心まで熱くなって、返す言葉が出てこなかった。
「どうしたんだ?そんな顔して。いいと思うけどな」
「そんな……。やっぱり恥ずかしいから他の名前に……」
「正体がわかるまでなんだからいいだろう?」
表情は笑っていたが、少年の目は真剣そのものだった。
軽い性格のようにも思えたが、一度決めると動かないところ
もあるようだった。
「だったら、アネスでいいです。……そういえば、こんなに黒
い髪をした人間ってこの当たりに多いのですか?」
「いや。ただ、他の大陸から来たんだったら珍しくない。とに
かく、神殿にでも行けば手がかりぐらいあるさ」
楽観的に言い切って、ランベルは正面に向き直った。
いつしか雪は小止みになりつつあり、東の空も遅い夜明けを
迎えて明るくなってきた。
それに合わせるかのように建物からは人が出てきたが、非常
に目立つ姿をした少女……アネスを見ると、皆一様に驚いたよ
うな表情を浮かべた。
ううん。

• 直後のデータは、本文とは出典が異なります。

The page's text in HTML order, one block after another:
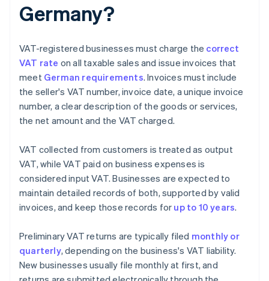
Germany?
VAT-registered businesses must charge the correct
VAT rate on all taxable sales and issue invoices that
meet German requirements. Invoices must include
the seller's VAT number, invoice date, a unique invoice
number, a clear description of the goods or services,
the net amount and the VAT charged.
VAT collected from customers is treated as output
VAT, while VAT paid on business expenses is
considered input VAT. Businesses are expected to
maintain detailed records of both, supported by valid
invoices, and keep those records for up to 10 years.
Preliminary VAT returns are typically filed monthly or
quarterly, depending on the business's VAT liability.
New businesses usually file monthly at first, and

それだけじゃないわ。ランベルさんも見ているわ。
なんか……あまり好意的じゃないみたい。
ちらりと隣を歩く少年の顔をのぞき込む。
色々な意味の込められた視線を四方から投げかけられても、
全て受け止めて心の奥に仕舞い込んでいるようだった。
「気にしなくてもいい。アネスは関係ないからさ」
「え?」
「目立つ服装に剣を持った少女が歩いていているだけならあん
顔をしたりしない。俺の方に原因があるんだ」
「いったい、何が言いたいのですか?」
「長くなるから家に着いたら話す。ただ、今のうちに言ってお
く。俺はお前を<身代わり>にする為に助けたわけじゃない
からな」
アネスの耳にしか届かない小さな声だったが、憤りと決意が
入り混じって内面から滲み出たような言葉だった。
意味はわからなかったが、小さく頷いてみせると「だったら
いい」とつぶやいて目線を戻す。
最初はただの人当たりのいい少年だと思っていたが、共に歩
き続けている内に、かえってわからなくなりつつあった。